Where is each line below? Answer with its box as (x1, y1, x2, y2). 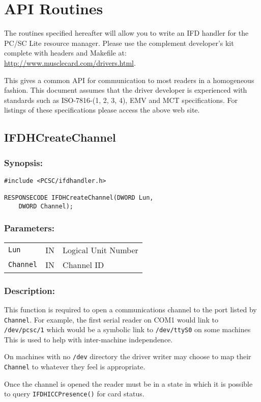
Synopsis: (4, 156, 43, 169)
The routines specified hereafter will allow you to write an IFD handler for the (4, 28, 249, 38)
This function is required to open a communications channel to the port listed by (4, 304, 257, 314)
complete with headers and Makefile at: (4, 47, 127, 58)
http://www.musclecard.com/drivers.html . (4, 57, 136, 68)
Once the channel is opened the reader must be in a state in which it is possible (4, 378, 253, 389)
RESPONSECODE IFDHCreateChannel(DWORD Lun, (4, 194, 154, 202)
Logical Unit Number (63, 244, 138, 256)
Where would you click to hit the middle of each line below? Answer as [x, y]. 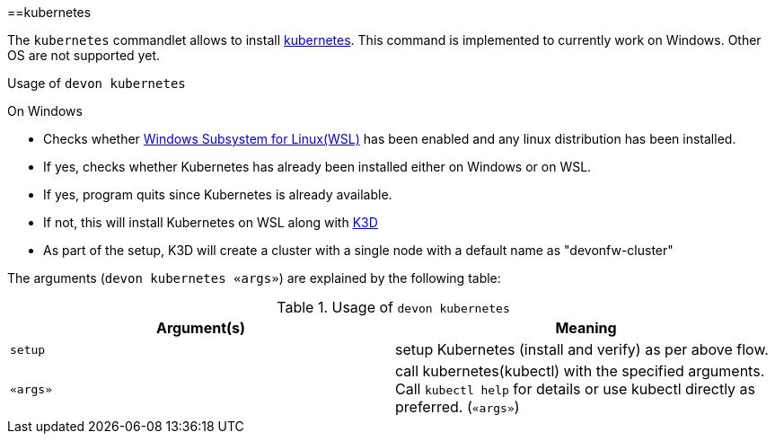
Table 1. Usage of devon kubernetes [393, 307]
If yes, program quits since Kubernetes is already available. [218, 194]
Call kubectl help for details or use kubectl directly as [576, 389]
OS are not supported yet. [84, 55]
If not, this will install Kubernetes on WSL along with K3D [211, 222]
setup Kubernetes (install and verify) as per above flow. [582, 349]
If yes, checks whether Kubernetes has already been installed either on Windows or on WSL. [317, 167]
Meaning [586, 328]
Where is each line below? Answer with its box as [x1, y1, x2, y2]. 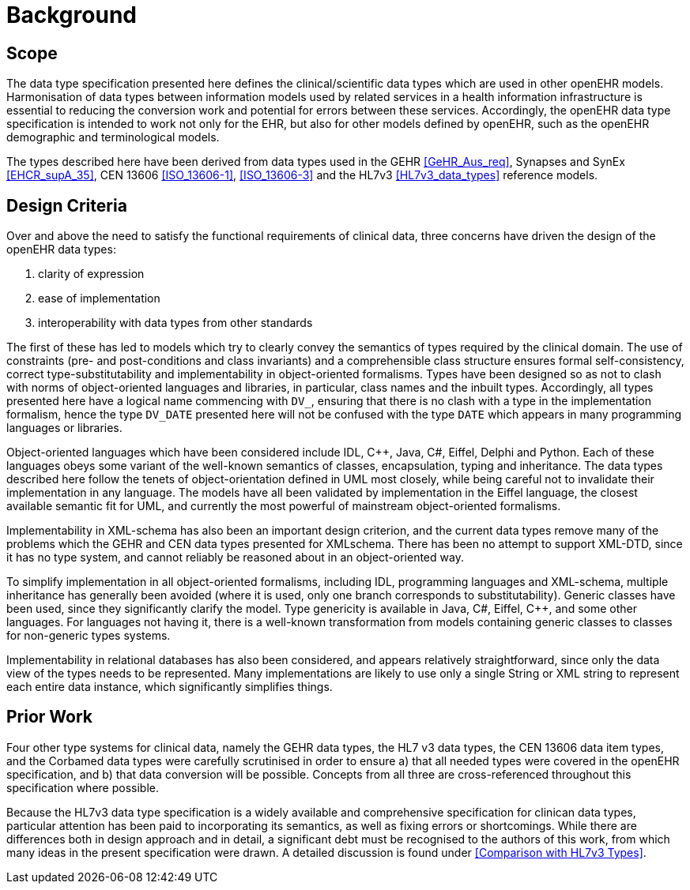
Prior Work [6, 707, 93, 727]
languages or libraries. [6, 421, 123, 435]
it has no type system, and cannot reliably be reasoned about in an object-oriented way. [6, 550, 464, 565]
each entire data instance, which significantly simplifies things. [6, 680, 333, 694]
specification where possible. [6, 780, 159, 794]
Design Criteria [6, 195, 127, 216]
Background [6, 2, 137, 28]
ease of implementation [38, 291, 160, 306]
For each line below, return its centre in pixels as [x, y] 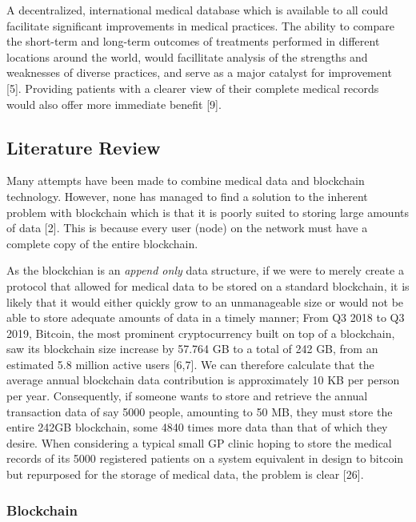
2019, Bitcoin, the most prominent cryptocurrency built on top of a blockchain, [201, 333]
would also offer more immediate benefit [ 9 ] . [114, 104]
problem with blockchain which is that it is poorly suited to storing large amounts [208, 212]
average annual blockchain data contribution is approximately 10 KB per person [203, 380]
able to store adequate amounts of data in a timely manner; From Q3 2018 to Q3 [206, 317]
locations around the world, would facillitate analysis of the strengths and [187, 56]
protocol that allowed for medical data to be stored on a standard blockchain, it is [208, 285]
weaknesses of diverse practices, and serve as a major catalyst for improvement [199, 72]
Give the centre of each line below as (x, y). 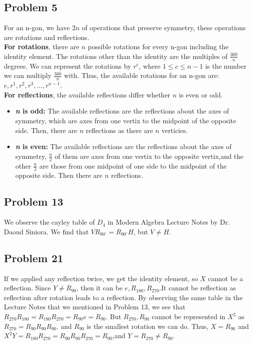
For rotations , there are (42, 47)
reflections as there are (119, 130)
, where (150, 66)
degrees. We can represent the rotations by (68, 66)
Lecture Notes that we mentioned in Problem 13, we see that (95, 307)
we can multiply (28, 75)
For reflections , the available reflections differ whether (87, 94)
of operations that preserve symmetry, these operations (164, 28)
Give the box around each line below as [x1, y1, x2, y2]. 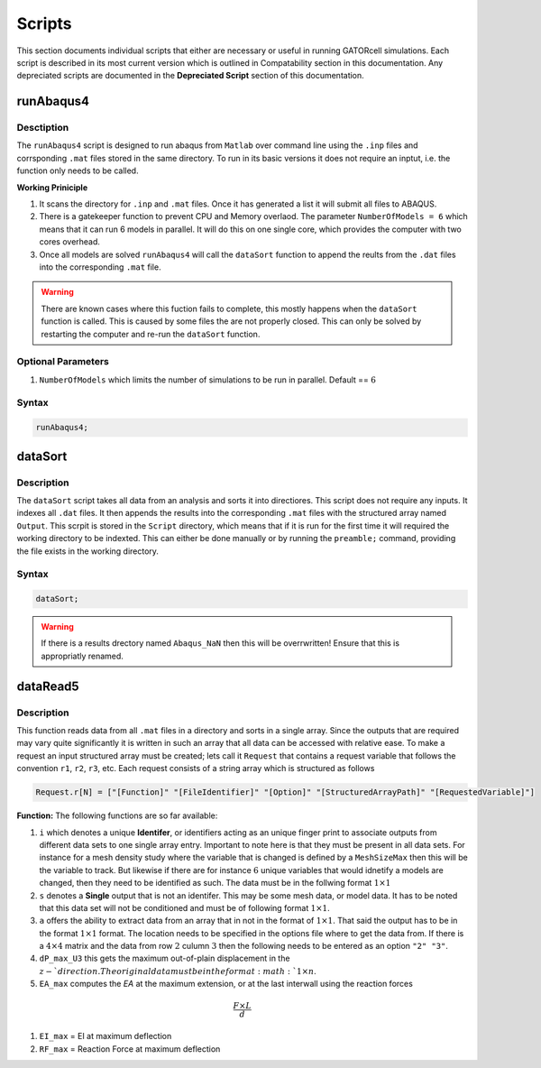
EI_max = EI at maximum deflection [39, 1031, 172, 1042]
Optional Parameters [16, 355, 110, 368]
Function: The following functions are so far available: [16, 810, 218, 821]
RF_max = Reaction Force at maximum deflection [39, 1043, 221, 1054]
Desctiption [16, 122, 69, 134]
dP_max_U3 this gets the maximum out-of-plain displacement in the [39, 953, 290, 964]
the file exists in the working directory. [16, 546, 160, 557]
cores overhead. [39, 236, 101, 247]
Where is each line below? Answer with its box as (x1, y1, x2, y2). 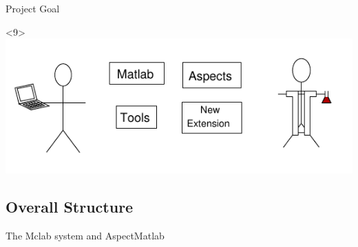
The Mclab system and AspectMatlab (6, 228, 165, 242)
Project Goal (6, 1, 60, 15)
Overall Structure (6, 195, 134, 217)
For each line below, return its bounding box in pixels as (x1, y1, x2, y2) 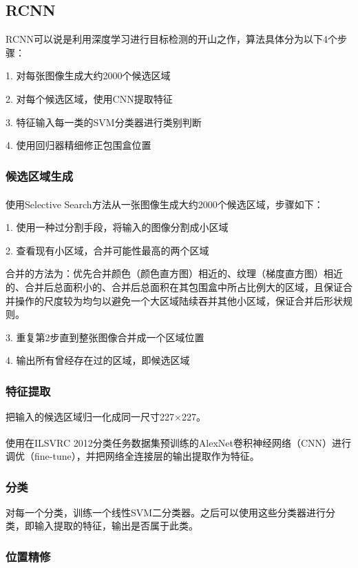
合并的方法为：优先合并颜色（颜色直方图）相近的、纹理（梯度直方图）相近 (6, 266, 343, 281)
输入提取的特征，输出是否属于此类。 (34, 518, 198, 533)
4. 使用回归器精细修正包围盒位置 (6, 138, 151, 152)
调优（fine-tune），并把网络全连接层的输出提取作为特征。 (6, 449, 260, 463)
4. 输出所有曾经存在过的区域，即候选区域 (6, 353, 190, 367)
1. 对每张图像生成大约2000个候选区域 (6, 68, 171, 83)
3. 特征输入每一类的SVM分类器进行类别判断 (6, 114, 202, 129)
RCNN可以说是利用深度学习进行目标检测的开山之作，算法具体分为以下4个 (6, 32, 338, 46)
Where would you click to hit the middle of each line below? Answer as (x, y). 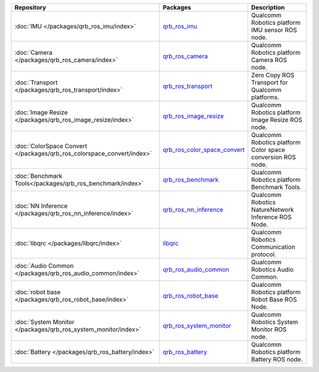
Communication (273, 247)
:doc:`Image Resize (41, 112)
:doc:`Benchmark (38, 176)
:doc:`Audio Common (44, 266)
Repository (30, 7)
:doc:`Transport (36, 83)
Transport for (270, 83)
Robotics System (275, 322)
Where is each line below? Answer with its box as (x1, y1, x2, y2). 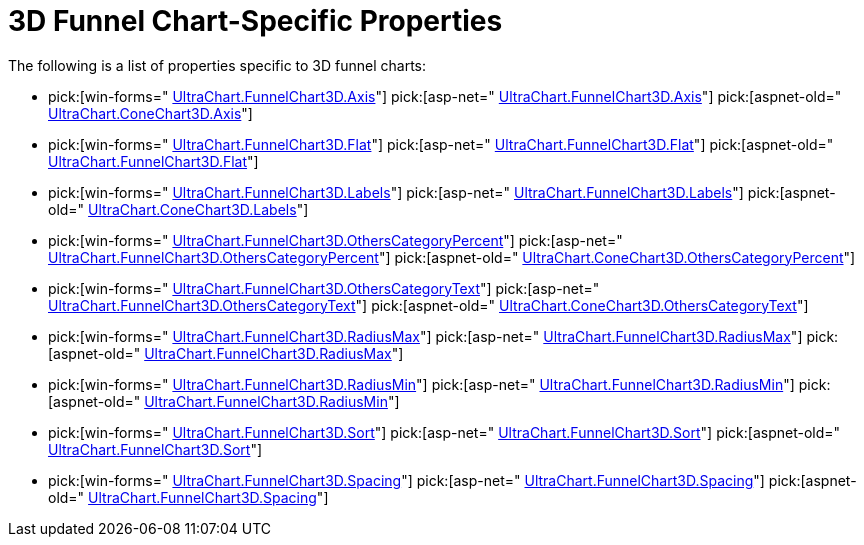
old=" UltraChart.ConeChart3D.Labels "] (48, 200, 309, 218)
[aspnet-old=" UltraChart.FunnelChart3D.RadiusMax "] (48, 344, 404, 362)
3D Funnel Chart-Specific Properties (8, 4, 503, 38)
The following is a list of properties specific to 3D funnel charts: (8, 56, 427, 74)
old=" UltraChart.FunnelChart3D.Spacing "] (48, 488, 329, 506)
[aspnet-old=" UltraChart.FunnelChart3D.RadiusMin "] (48, 392, 400, 410)
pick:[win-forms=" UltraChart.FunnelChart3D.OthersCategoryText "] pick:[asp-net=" (48, 279, 600, 297)
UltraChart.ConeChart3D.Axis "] (48, 104, 253, 122)
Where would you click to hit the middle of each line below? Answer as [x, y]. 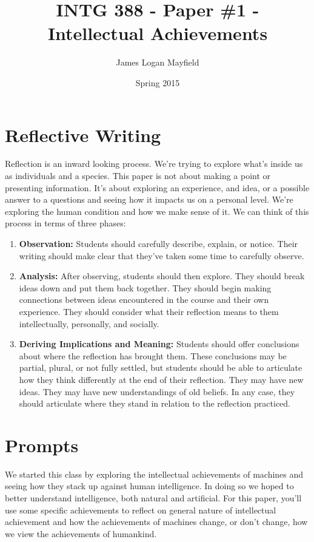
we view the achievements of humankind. [81, 533]
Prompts [42, 445]
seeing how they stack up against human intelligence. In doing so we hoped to [149, 486]
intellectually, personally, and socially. [89, 323]
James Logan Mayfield [158, 62]
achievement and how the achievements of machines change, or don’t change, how [156, 522]
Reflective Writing [83, 134]
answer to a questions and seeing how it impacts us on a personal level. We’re [149, 199]
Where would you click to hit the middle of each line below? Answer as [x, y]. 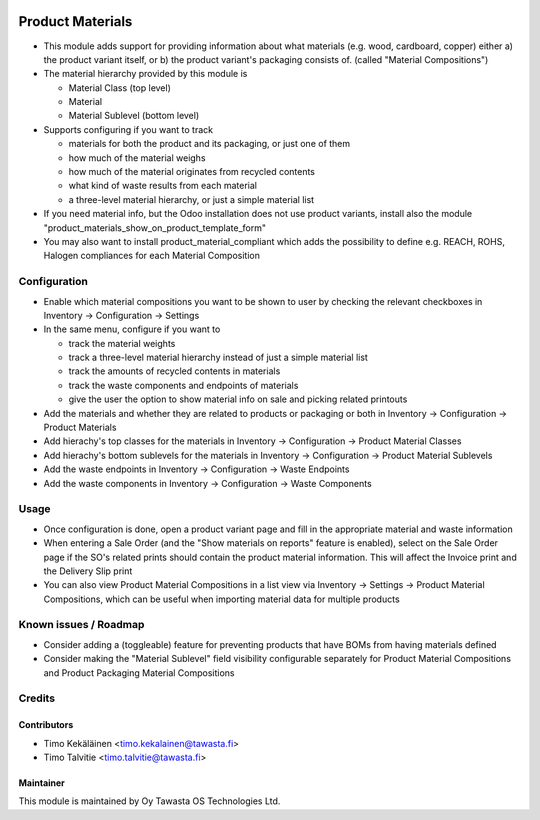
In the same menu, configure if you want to [132, 329]
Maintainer [41, 782]
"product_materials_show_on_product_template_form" [155, 227]
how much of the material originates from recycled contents [191, 172]
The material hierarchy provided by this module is [145, 74]
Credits [36, 698]
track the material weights [122, 343]
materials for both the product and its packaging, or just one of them [209, 144]
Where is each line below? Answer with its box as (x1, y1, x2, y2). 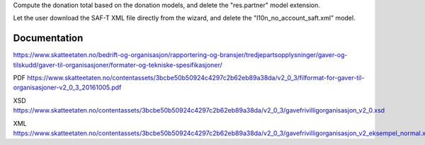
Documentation (13, 32, 84, 44)
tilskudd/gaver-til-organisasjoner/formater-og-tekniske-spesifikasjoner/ (13, 61, 222, 69)
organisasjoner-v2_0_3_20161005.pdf (13, 83, 122, 92)
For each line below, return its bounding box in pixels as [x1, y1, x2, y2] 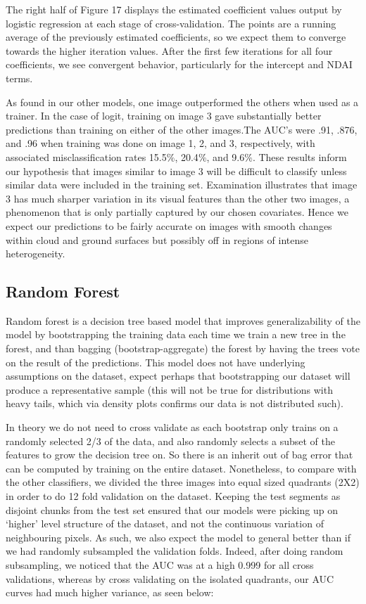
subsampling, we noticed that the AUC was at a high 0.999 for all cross [6, 557, 314, 572]
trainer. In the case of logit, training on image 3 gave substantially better [6, 108, 322, 123]
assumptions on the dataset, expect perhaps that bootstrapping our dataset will [6, 368, 351, 383]
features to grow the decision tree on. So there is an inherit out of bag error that [6, 447, 353, 462]
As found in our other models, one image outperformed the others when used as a [6, 94, 359, 109]
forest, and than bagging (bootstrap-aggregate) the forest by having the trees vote [6, 341, 360, 356]
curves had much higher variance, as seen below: [6, 585, 214, 600]
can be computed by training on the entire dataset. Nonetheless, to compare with [6, 461, 357, 475]
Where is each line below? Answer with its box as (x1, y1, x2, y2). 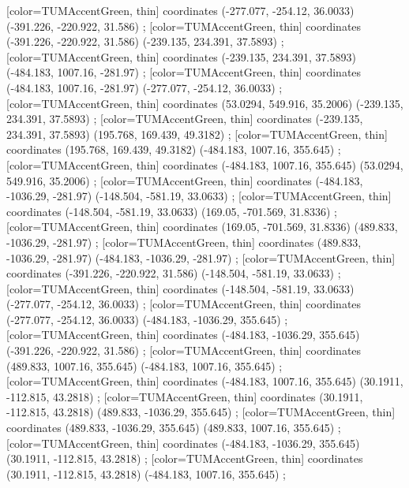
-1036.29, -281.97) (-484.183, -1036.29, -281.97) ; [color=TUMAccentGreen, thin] (6, 249, 396, 266)
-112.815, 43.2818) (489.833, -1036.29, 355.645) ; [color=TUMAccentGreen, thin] (6, 404, 396, 420)
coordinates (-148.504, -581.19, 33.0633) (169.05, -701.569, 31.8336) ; (6, 203, 337, 219)
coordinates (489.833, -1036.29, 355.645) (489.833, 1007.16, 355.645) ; (6, 419, 341, 436)
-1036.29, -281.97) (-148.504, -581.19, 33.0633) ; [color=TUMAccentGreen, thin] (6, 188, 392, 204)
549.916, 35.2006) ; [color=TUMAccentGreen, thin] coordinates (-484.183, (6, 172, 363, 188)
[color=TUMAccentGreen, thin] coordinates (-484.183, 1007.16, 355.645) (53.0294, (6, 156, 403, 173)
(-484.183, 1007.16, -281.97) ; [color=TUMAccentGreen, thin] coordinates (6, 64, 362, 80)
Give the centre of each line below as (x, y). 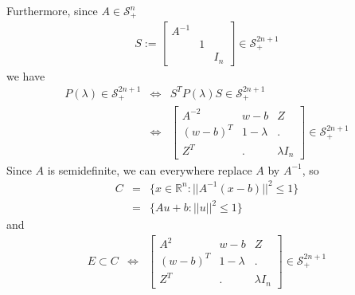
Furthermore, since (52, 10)
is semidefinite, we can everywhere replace (150, 169)
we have (26, 75)
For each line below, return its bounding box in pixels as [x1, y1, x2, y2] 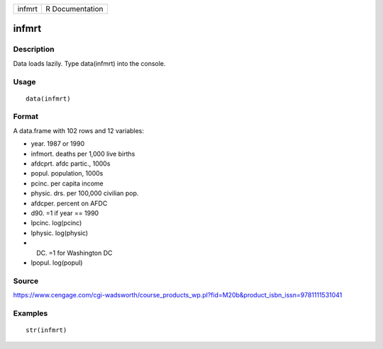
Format [13, 112, 39, 122]
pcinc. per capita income [30, 179, 104, 188]
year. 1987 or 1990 [30, 139, 85, 148]
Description [13, 45, 55, 55]
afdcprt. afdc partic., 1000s [30, 159, 111, 168]
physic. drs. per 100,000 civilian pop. [30, 189, 139, 198]
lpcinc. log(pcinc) [30, 219, 82, 227]
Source [13, 276, 39, 286]
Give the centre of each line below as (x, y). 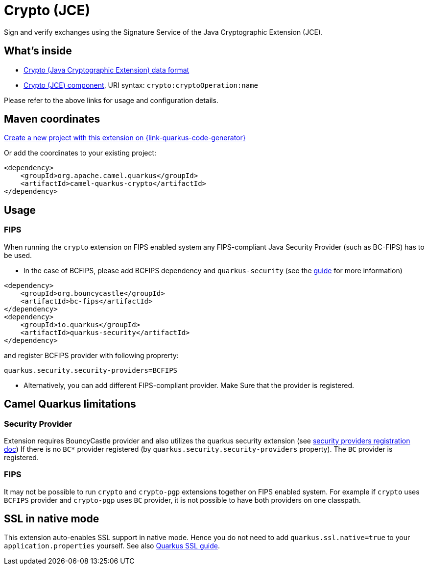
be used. (18, 255)
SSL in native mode (52, 519)
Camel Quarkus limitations (70, 404)
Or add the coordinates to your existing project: (80, 153)
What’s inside (38, 51)
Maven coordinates (52, 119)
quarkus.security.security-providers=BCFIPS (91, 370)
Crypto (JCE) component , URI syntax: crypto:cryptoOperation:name (141, 85)
* * *
DIRECTIONS: Filter the records for the string "already" and copy every line that holds it.

RESPONSE FOR THIS EXERCISE:
If yes, program quits since Kubernetes is already available. [218, 194]
If yes, checks whether Kubernetes has already been installed either on Windows or on WSL. [317, 167]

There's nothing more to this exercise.